Flying on the Airbus A310

The Airbus A310 is a twin-engine medium to long range wide-body aircraft built in the 1980s and 1990s as a shortened version of Airbus’ first aircraft, the A300.  Throughout years of service with world’s major airlines, such as Lufthansa, Singapore, and Pan Am, I never got to fly in an A310.  As time progressed, the 255 A310s built slowly transitioned to secondary airlines, cargo carriers, and various Air Forces around the world.  Short of sending myself in a FedEx package, or flying on an exotic airline such as Ariana Afghan, Biman Bangladesh, or MIAT Mongolian (see full list of current A310 operators), there was one last easy way for me to log an A310: an airline in Canada called Air Transat was still operating an 11-strong fleet of A310s.  With Air Transat retiring these ‘buses in 2013, I had to start looking at flying it soon.

Air Transat is the airline arm of a tour operator in Canada.  They operate their aircraft in a configuration commonly known as “tour” or “charter” configuration, where seat width and pitch are narrower than the standard configuration in order to accommodate more passengers.  Standard coach configuration on a wide-bodied Airbus is 8-abreast (in a 2-4-2 arrangement), but Air Transat has their ‘bus in a 9-abreast, 3-3-3 configuration.  The benefit of flying on a tour airline is the seats are often inexpensive and incredible deals can be found during low demand periods. 

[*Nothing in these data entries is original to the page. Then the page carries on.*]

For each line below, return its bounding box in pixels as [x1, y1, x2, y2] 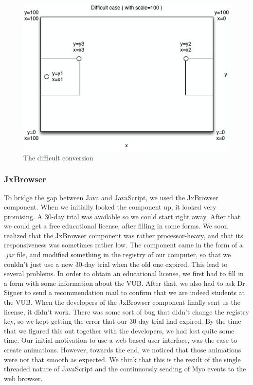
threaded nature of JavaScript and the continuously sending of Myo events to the [4, 364, 246, 374]
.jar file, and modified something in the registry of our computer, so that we [4, 249, 231, 260]
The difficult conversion [23, 152, 93, 162]
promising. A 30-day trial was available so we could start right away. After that [4, 211, 241, 221]
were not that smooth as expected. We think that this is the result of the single [4, 354, 241, 364]
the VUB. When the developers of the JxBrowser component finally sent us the [4, 297, 240, 307]
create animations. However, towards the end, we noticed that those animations [4, 345, 241, 354]
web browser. [4, 373, 43, 383]
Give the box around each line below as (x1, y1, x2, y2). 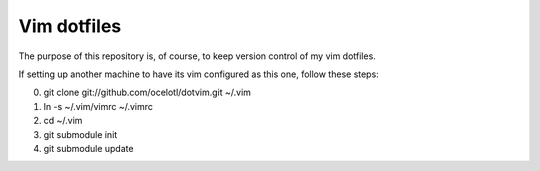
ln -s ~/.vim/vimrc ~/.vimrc (43, 100, 154, 112)
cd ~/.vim (43, 115, 83, 127)
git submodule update (43, 142, 134, 154)
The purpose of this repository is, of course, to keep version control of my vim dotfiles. (18, 50, 377, 62)
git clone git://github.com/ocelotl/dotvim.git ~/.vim (43, 86, 252, 99)
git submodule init (43, 128, 118, 140)
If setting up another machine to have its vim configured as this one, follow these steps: (18, 68, 379, 80)
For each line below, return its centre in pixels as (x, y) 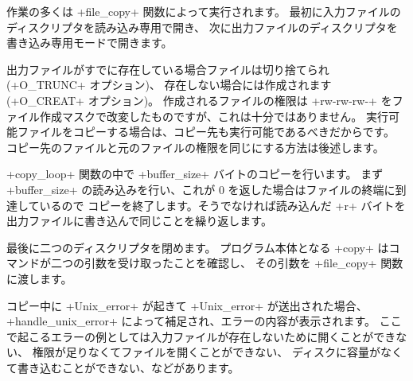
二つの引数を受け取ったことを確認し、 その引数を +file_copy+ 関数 (227, 263)
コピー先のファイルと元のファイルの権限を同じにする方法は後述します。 (195, 147)
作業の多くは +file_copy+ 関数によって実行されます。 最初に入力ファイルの (204, 11)
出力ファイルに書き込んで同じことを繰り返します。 (139, 221)
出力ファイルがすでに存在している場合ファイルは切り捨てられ (168, 69)
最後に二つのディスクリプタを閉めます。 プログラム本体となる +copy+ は (198, 247)
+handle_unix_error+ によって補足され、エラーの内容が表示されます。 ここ (204, 321)
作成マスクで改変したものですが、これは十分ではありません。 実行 (214, 116)
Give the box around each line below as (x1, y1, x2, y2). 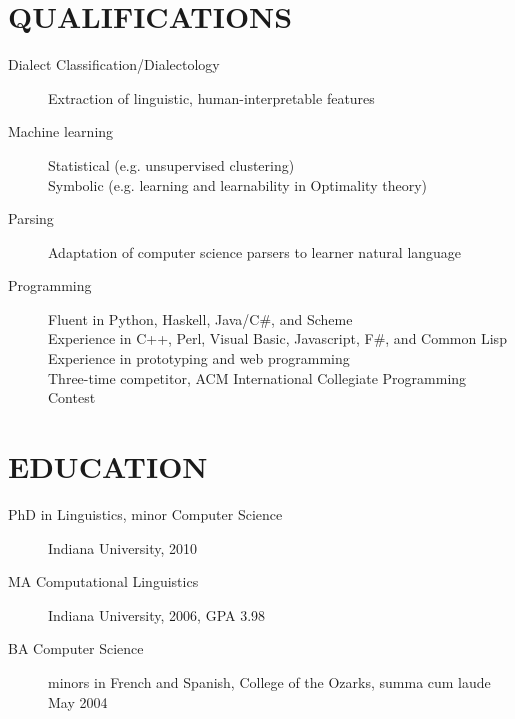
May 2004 (48, 691, 108, 712)
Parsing (8, 208, 54, 229)
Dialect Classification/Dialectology (8, 54, 220, 75)
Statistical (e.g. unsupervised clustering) (48, 154, 295, 175)
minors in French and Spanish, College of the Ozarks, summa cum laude (48, 671, 491, 692)
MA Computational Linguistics (8, 571, 199, 592)
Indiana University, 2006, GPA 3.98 (48, 604, 266, 625)
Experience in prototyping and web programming (48, 348, 350, 369)
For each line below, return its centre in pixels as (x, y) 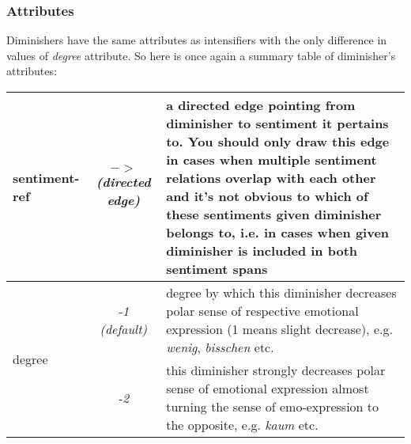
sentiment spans (217, 269)
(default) (124, 329)
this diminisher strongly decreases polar (276, 370)
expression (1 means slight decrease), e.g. (279, 329)
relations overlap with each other (271, 178)
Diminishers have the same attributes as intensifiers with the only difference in (197, 40)
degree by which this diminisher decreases (281, 292)
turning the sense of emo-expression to (273, 406)
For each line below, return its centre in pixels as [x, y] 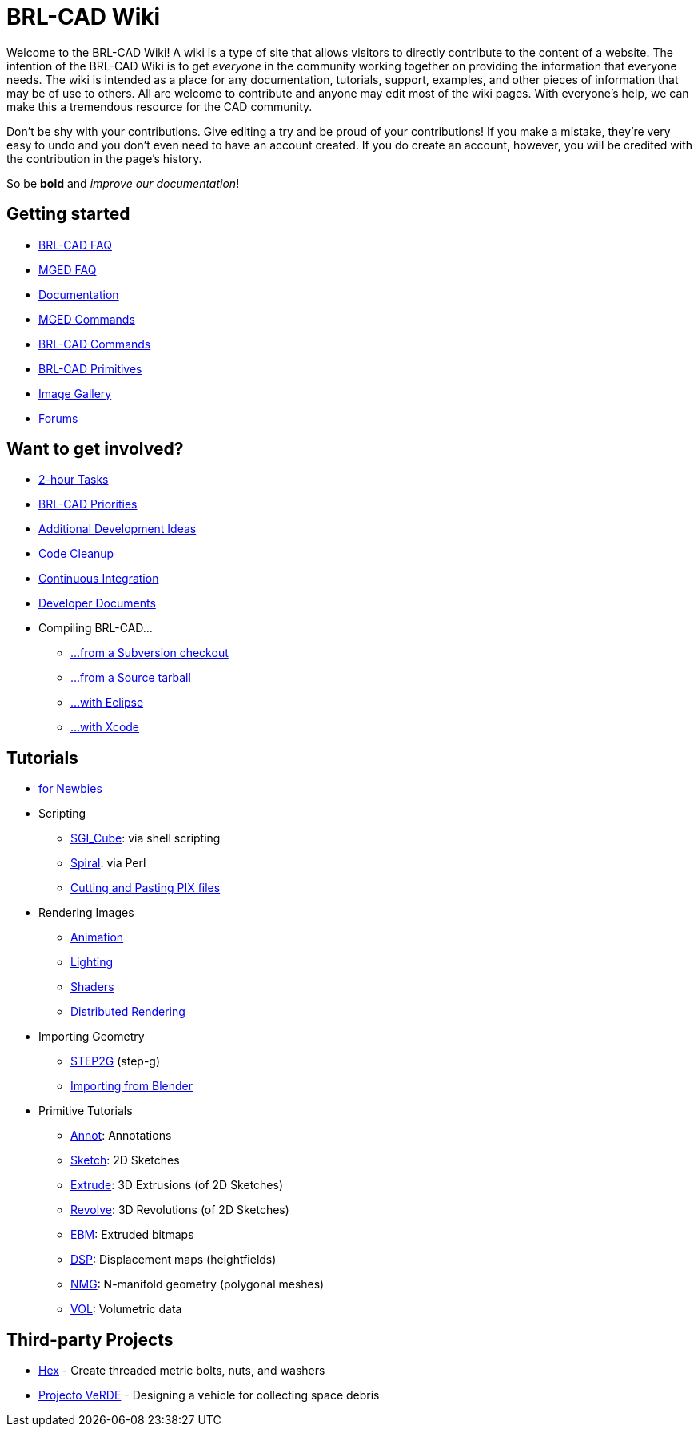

A like-minded airline enthusiast friend came across such a deal on a flight from Toronto to Fort Lauderdale in early December.  The fare was $9 plus tax!  Without knowing what the future held for the A310 at Air Transat, we pulled the trigger and bought tickets.  Thus begins my A310 adventure.

Although the fare was only $9, there was $167 in taxes.  I also paid the $15 seat selection fee (didn't want to take chances on getting a bad seat).  The grand total was CAD $191, all in.

AirTransat Airbus A310-304
Registration C-GFAT (msn 545, fin number 301)
Built in 1992 for Emirates as A6-EKG.  Acquired by Air Transat in 2000.

Flight TS 538, Toronto to Ft. Lauderdale

Scheduled Departure:  7:45 am
Pushback:  7:41 am (4 minutes early)
Takeoff:  7:56 am (YYZ Runway 23)

Cruising Altitude:  38000 feet

Landed:  10:34 am (FLL Runway 9L)
Scheduled Arrival:  10:55 am
At gate:  10:58 am (3 minutes late – held for open gate)


Copyright © 2011 Ben Wang.  All Rights Reserved.


  1. This plane seems to be in great shape -- so much nicer than the AA RJ series I used to fly between San Jose and San Diego or LA. Why retire planes in such good shape? Are they really past their number of hours on the airframe?